EXERCISE> Your answer should consist of each line below that contains the string "travaux".

*** THE DATA ***

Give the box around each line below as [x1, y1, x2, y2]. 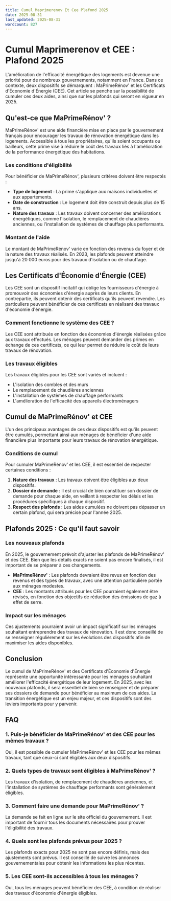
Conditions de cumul [5, 449, 58, 457]
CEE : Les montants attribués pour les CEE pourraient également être [12, 588, 158, 594]
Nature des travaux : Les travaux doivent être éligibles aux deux [12, 477, 149, 483]
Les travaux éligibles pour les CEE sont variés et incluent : [5, 372, 127, 377]
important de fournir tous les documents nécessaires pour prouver [5, 819, 145, 826]
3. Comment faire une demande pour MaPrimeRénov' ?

***

SOLUTION TO THIS EXERCISE>
Nature des travaux : Les travaux doivent être éligibles aux deux [12, 477, 149, 483]
Les travaux éligibles pour les CEE sont variés et incluent : [5, 372, 127, 377]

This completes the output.